# Snow/Mud/Sand tracks



## pippin (Nov 15, 2007)

I have ordered a couple of these:

http://www.care4car.com/productdisplay/productid/351/Car_Snow_Tracks_Plastic_Traction_Skids.html

Anybody used them?

We already have the Fiamma version:

http://www.thefiammacentre.co.uk/magento/shop/fiamma-grip-system-for-levelling-systems.html

They are quite flimsy but they have got us out of a few tricky situations.
We generally use them under the front (driving) wheels when parking up on any dodgy surfaces.

The Streetwize ones look to be more substantial.


----------



## simbadog (Jul 12, 2011)

How long are they :?:


----------



## pippin (Nov 15, 2007)

Couple of feet or so.


----------



## harveystc (Sep 20, 2008)

*mud/snow and sand tracks*

Hi, I spend most weekends in a field,we have tried the plastic tracks that you have ,and we found they are not as good as they could be,a little bit more money, and buy GRIP TRACKS they are on ebay and they will gey you out of anywhere,hope this helps .regards Happypre65. :lol:


----------



## pippin (Nov 15, 2007)

They arrived this morning, as a pair.

60cm Overall length 2 feet.
18 cm Width 7 inches.
1.25cm Thickness ½ inch

They are in three pieces linked together with steel hinges.

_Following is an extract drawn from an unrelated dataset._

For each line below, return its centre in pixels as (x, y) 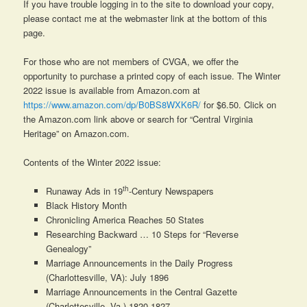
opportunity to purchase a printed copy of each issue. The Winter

One piece is half the length, the next is about 2/3 of that and the final bit makes up the rest and is chamfered towards the end to enable it to be pushed under the tyre more easily.

They are suitable for vehicles up to 3.5 Tonnes - allegedly!

They are quite sturdy.

They pack up into a box 1'x8"x2.5" - very easy to store.

When I find a patch of wet grass, mud or some deep snow I will report back on their efficacy.


----------



## rogerblack (May 1, 2005)

We found the yellow Fiamma ones too flexible effectively to prevent sinking when parked up on soft ground. Monster Mats are much more robust and also work well with Fiamma Jumbo ramps when required:

http://www.vancomfort.co.uk/monstermat.htm

As for getting stuck in mud/snow etc, that's now a thing of the past for us since we fitted TOYO H09 tyres :wink:


----------



## rosalan (Aug 24, 2009)

I have the Fiamma mats - More useful as a table decoration than anything else.
There is not enough grip on either side to be of any practical use.
Last weekend they failed in mud, then after being towed off by a tractor, they failed on damp (but firm) grass.

I found that if I did not put a peg through the holes provided, it was possible to make them fly nicely for a short distance.

When wet my tyre would slip/spin on them or they would simple slide from beneath the wheels. The gripper pattern was so shallow I can only imagine them to be effective on sand.

Alan


----------